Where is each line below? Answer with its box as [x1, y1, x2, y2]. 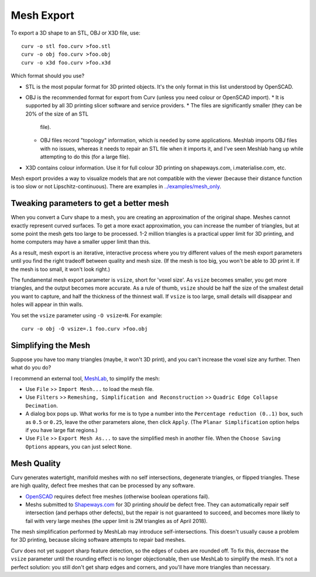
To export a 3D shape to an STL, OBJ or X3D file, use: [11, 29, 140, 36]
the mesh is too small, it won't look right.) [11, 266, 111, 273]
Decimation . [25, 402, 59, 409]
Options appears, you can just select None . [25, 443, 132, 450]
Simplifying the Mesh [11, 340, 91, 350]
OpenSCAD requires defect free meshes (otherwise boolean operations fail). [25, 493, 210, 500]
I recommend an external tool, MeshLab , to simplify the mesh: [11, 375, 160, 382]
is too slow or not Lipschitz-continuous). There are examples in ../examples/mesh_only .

---

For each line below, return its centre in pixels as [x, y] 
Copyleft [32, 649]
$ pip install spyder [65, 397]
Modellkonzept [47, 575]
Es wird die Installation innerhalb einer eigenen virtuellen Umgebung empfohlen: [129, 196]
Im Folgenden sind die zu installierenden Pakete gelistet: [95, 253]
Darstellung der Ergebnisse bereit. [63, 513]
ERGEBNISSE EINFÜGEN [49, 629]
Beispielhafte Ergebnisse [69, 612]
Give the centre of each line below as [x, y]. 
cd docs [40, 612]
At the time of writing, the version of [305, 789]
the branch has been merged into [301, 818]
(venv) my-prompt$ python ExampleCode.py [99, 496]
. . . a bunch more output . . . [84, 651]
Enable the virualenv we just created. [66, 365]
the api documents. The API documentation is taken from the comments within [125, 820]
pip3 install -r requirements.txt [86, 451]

--

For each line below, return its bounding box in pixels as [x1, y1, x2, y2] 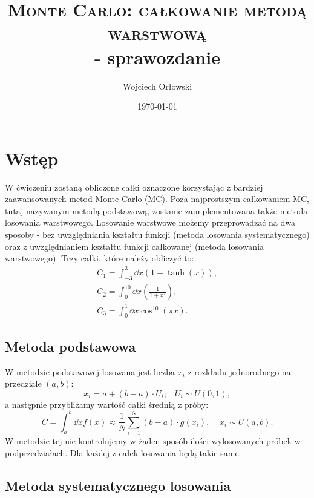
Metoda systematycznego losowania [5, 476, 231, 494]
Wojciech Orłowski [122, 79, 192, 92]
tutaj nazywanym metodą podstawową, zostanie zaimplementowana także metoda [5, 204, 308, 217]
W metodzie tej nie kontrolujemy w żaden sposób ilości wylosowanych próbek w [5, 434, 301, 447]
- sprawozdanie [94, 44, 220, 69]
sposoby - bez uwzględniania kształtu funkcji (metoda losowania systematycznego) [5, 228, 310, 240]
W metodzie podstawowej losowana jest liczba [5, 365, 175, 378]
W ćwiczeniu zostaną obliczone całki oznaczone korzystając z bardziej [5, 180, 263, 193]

• _Work instruction_
Begin with the line above that has "(venv) my-prompt$ python" and continue through the line that has "pip3 install -r requirements.txt [86, 451]", setting each one down exactly. Stop there.

• _Solution for this task_
(venv) my-prompt$ python ExampleCode.py [99, 496]
. . . a bunch more output . . . [84, 651]
Enable the virualenv we just created. [66, 365]
the api documents. The API documentation is taken from the comments within [125, 820]
pip3 install -r requirements.txt [86, 451]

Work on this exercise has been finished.